Intrawest was once the largest owner of ski resorts in North America and topped Vail Resorts in annual skier visits in 2009 with its five areas in the U.S. plus one it operated for the city of Denver (Winter Park). That was prior to selling Copper Mountain to Powdr Corp in Dec. 2009 and then selling Whistler Blackcomb to Vail Resorts in Dec. 2016. Intrawest still owns Steamboat (Colo.), Stratton (Vt.), Snowshoe (W.V.), Mountain Creek (N.J.), and Mont Tremblant in Quebec along with other holdings like CMH, a Canadian Rockies heli-operation.
Intrawest is reported to be “in the initial stages of reaching out to potential buyers, including buyout firms,” Reuters reported. It could be years or just a matter of time before more Intrawest areas are sold.
The private equity firm Fortress Investment Group, LLC, is the majority-owner of Intrawest. Fortress took Intrawest private in 2006 for $2.8 billion and in 2014 took it public again. Now the former ski resort giant appears to be getting out of the ski business, and with great snow seasons at some of its resorts that could be fortuitous timing as far as sales prices go.
Intrawest’s recent sale of Whistler Blackcomb to Vail Resorts for over $1 billion was the largest price ever paid for a ski resort and along with Vail Resorts’ 2015 acquisition of Perisher in Australia for $136 million, it’s a sign that Vail Resorts is making a serious foray as a global ski resort company. Vail also partners with several European resorts for limited ski days at each for its Epic Pass holders.

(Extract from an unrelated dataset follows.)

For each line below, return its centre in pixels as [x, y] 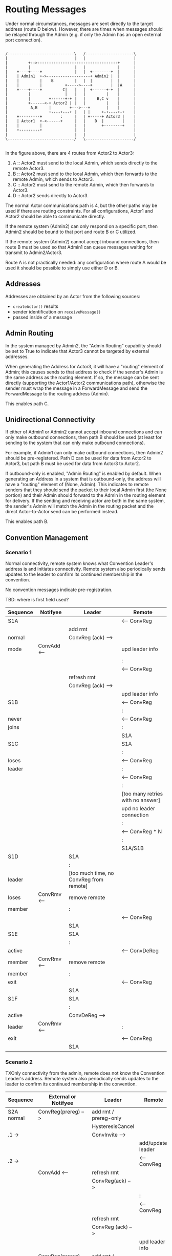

Jay Peak and Burke Mountain
The sales of Stratton (via Intrawest ownership) and Stowe are not the only ones likely. When the Jay Peak case gets settled, it is possible we’ll see new owners for Jay and sister area Burke Mountain. Whether an independent owner or one of the major players will do that remains anyone’s guess, but the consolidation trend has been around and growing since the 1990s.
Still the last three Vermont ski-area purchases have been by individuals and local groups. Local volunteers worked to revive the former Ascutney resort into a small non-profit hill (with plans to grow) while others have rescued good mountains as private areas. In the case of the former Bear Creek (Round Top Mountain), it is now Plymouth Notch Ski Area, a private winter club in its third season, and Haystack Mountain is in its fifth season as the Hermitage at Haystack Club.
It is not known if any other areas might be for sale at this time, but one thing industry experts agree on is that “any area can be bought for the right price.”
Jim Barnes, the owner of the Hermitage Inn in southern Vermont, wasn’t looking to buy a mountain resort in 2011 but he did, chalking up the rescue of Haystack to “a compelling price and an offer that you can’t refuse.”
With a belief that the private club model could work, millions have been invested at the area, which has grown to 900 members, making the Hermitage Inn Real Estate Holding Company, LLC, the fastest growing privately-owned company in the state for the last three years and landing it at no. 133 on INC. magazine’s top 5,000 list in 2016.
If Vail Resorts sees potential at Stowe that meets its business model, that Eastern acquisition could become breaking news any day. Burke and Jay will likely take longer due to the legal situation and receivership. Stratton has been looked at by other companies in the past so if there is validity to Intrawest Resort Holdings looking to sell, Stratton also could eventually see a new owner.

One comment on “From Stratton to Stowe, Burke and Jay, ski resort ownerships may change

  1. Am I the only one that feels like Vail is the Empire and the rest of the resorts are the rebel forces in Star Wars. They’re literally purchasing every resort across the country and there isn’t anyone else following that business plan. I think it wouldn’t be as bad if there were three or four companies doing the same thing but no one else is. It seems to be working for them so why aren’t other companies doing it? Anyways, let’s hope they don’t become the Mon Santo of skiing.